Method and participants

We used a multi-method approach that included interviews; a Web-based participation meeting (Rohrbaugh, 2000); statistical analysis of the collected data; and a facilitated, face-to-face discussion meeting of the results and future research opportunities.

We decided to convene a group of experts for this study because experts embody cultural legitimacy and technical rationality (Demortain, 2008). In addition, like Mumpower and Stewart (1996, p. 193), we defined experts as those who are regarded as such by others within a certain field of knowledge or activity. The group of experts that participated in this investigation was composed of presidents of the System Dynamics Society and winners of awards from the Society3 (i.e., the Jay W. Forrester Award, the Lifetime Achievement Award, and the Lifetime Service Recognition Award). The group was chosen to include individuals with the highest, uncontroversial levels of recognition in the system dynamics field.

The number of experts invited was 27; of these, two declined to participate because of time constraints. The participation level in the study was 80 % (20 out of the 25 experts). The levels of participation fluctuated throughout the different stages of the process: participation was the highest during elicitation, followed by the prioritization segment, and then by clustering.

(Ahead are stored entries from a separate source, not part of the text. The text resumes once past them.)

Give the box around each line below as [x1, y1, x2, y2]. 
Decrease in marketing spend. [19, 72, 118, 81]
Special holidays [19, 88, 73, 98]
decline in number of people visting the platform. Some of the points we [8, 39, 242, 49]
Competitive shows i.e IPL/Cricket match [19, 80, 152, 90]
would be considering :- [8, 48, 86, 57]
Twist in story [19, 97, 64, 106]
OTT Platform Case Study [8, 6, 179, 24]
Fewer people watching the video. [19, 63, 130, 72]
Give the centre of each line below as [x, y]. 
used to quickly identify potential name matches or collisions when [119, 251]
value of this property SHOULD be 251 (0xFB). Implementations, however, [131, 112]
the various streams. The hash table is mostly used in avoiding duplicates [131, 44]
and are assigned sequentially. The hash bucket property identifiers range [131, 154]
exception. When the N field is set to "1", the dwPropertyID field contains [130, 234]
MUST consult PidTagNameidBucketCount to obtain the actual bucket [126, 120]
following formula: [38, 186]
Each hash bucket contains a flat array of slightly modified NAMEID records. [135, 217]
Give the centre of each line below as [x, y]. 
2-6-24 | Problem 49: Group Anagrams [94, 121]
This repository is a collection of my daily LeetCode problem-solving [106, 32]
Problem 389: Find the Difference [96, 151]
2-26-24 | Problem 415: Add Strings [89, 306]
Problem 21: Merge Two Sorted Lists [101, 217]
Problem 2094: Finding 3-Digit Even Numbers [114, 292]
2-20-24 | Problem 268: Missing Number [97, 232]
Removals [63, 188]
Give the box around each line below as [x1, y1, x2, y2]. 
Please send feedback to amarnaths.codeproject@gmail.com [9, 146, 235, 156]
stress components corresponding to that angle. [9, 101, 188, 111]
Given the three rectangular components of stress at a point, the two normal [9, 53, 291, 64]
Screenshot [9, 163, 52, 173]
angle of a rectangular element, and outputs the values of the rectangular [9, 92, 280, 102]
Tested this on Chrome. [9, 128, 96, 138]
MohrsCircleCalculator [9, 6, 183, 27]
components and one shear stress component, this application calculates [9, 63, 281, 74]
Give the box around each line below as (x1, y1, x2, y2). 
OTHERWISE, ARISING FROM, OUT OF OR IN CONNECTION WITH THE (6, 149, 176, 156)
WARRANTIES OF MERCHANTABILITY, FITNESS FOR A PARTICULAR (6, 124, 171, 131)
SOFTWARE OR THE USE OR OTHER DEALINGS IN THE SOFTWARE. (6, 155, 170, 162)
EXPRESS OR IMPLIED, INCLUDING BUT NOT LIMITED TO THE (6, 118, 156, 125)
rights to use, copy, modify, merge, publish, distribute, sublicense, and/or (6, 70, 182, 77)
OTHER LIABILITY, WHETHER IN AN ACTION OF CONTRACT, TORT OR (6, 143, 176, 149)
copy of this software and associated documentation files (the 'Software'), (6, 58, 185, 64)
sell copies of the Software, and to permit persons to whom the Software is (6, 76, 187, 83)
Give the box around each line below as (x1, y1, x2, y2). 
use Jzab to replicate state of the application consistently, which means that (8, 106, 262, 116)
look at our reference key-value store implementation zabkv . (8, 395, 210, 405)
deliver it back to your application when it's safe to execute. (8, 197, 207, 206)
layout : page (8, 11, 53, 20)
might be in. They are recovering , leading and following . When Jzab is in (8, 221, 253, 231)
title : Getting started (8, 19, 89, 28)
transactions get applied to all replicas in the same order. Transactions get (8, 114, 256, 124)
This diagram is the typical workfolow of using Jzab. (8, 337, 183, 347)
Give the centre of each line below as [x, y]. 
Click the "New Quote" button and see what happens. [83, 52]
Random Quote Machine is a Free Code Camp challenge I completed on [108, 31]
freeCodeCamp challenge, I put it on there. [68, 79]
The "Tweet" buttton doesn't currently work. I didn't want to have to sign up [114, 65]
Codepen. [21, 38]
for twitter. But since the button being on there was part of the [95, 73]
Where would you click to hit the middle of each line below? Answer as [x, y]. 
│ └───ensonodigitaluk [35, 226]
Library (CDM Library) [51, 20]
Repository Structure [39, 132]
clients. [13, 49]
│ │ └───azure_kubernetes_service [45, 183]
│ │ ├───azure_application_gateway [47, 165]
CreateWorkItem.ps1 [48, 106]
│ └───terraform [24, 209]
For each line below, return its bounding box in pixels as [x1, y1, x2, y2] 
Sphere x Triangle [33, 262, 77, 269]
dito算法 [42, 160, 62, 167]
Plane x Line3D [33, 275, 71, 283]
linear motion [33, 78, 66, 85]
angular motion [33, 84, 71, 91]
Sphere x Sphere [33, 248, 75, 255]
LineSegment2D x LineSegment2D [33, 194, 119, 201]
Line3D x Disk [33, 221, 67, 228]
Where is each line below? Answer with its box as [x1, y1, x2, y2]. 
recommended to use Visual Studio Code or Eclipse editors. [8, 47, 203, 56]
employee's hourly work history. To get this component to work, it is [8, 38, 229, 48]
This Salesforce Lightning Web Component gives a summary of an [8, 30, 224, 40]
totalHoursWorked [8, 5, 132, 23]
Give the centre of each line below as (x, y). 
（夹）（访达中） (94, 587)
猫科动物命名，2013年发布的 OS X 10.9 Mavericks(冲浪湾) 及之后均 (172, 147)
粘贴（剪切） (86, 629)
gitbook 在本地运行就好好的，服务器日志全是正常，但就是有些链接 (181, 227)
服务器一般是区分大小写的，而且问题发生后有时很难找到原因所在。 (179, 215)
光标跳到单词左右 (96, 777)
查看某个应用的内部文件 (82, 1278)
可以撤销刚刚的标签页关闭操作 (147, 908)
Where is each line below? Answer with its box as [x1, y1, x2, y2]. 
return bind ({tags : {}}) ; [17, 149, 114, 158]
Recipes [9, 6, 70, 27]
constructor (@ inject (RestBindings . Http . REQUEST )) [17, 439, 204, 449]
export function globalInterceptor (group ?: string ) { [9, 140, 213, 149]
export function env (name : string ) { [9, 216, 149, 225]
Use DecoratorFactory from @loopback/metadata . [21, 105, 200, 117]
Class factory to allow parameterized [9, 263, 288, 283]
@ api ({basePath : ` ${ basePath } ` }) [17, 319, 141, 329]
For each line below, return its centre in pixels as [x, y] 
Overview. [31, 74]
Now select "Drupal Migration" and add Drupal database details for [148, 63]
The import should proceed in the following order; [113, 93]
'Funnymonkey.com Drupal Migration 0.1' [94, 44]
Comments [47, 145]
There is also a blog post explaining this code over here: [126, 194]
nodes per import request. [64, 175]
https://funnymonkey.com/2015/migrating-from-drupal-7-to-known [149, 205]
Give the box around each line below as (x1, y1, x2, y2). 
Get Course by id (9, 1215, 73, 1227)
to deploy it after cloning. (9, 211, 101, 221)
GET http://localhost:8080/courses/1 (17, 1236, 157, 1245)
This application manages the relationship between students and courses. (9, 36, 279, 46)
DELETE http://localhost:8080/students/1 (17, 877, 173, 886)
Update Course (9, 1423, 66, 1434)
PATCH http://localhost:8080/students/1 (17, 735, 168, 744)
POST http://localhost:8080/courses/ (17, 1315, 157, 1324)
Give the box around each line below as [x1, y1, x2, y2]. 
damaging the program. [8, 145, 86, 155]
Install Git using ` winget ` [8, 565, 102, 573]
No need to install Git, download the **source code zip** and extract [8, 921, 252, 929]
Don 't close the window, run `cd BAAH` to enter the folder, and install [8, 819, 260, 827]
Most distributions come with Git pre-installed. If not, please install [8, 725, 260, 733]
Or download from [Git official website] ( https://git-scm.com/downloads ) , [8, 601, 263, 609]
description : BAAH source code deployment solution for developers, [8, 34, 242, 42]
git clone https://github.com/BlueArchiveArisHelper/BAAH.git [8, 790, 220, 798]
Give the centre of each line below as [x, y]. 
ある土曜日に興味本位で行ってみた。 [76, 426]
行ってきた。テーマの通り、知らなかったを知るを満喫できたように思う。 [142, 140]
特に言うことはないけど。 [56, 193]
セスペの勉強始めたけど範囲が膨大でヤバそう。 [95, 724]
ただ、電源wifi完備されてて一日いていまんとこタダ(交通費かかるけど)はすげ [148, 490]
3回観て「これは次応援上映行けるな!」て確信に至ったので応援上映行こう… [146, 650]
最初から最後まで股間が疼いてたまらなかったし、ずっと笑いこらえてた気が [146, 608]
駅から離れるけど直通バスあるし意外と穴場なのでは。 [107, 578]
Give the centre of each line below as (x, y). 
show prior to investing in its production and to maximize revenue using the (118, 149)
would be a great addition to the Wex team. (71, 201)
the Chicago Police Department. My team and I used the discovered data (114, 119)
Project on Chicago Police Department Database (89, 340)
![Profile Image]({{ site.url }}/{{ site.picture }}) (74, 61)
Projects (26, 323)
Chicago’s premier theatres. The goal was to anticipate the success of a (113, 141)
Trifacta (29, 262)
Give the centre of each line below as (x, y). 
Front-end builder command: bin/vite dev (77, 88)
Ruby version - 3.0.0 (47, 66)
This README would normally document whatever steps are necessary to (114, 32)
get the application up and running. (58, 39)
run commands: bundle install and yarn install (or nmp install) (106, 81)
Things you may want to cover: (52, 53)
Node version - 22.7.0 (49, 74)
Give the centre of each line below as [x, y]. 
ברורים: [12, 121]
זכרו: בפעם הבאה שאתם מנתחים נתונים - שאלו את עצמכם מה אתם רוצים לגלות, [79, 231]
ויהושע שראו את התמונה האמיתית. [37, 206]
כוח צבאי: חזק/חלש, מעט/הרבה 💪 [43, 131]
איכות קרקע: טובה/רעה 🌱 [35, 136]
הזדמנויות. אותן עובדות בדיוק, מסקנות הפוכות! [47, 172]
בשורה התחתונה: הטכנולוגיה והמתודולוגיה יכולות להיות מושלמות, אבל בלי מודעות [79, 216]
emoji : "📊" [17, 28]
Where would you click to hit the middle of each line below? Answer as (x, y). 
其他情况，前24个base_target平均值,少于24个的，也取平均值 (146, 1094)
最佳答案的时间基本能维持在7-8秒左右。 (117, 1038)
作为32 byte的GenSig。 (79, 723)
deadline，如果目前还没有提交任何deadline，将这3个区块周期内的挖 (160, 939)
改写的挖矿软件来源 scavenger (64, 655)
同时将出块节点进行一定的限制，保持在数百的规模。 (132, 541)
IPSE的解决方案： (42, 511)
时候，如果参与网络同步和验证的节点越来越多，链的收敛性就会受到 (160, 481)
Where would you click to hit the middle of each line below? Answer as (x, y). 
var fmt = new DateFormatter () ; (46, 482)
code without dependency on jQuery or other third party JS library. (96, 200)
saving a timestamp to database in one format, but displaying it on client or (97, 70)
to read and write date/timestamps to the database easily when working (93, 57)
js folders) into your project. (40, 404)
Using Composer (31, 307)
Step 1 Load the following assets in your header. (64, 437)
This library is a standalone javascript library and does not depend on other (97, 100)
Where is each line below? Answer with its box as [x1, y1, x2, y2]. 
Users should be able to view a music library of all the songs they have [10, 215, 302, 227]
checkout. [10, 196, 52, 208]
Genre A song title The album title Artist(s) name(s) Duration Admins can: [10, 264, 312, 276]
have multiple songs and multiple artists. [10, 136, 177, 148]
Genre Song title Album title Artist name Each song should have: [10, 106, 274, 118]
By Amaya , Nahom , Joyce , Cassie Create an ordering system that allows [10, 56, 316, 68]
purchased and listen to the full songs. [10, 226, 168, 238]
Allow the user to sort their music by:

The main professional activity of the participants in the study is distributed as follows: 16 experts (64%) were identified as academics only, five experts (20%) as practitioners only, and four experts (16%) as both.

Design

Because “there are many ways in which system dynamicists represent the widely practiced, although informally implemented, modeling heuristics they use” (Saeed, 1992, p. 251), the framework used in this study was determined on the basis of the existing literature and on suggestions from a group of experts. Table 3 presents three illustrations of how the system dynamics modeling process is described in the literature and how these descriptions compare with the framework used in this study—a modification of Richardson and Pugh's (1981, pp. 16–17) seven-stage framework with one additional stage.4

Table 3. Approaches to the system dynamics modeling process—Stages of system dynamics modeling processThumbnail image of

The overview of the system dynamics modeling approach presented in Figure 2 contains two outstanding characteristics: (1) it is depicted as a cycling, iterative process; and (2) it explicitly presents the key products of the process as integral parts of it (italicized and underlined in the figure): understanding of the model and understanding of the problem and the system. In a typical system dynamics study, “the model is a means to an end, and that end is understanding”5 (Richardson and Pugh, 1981, p. 16). Any system dynamics modeling effort should have as its goal increased understanding of the problem under study and of the system in which it is taking place.

Figure 2.

Overview of the system dynamics modeling approach (adapted from Richardson and Pugh, 1981, Figure 1.11, p. 17)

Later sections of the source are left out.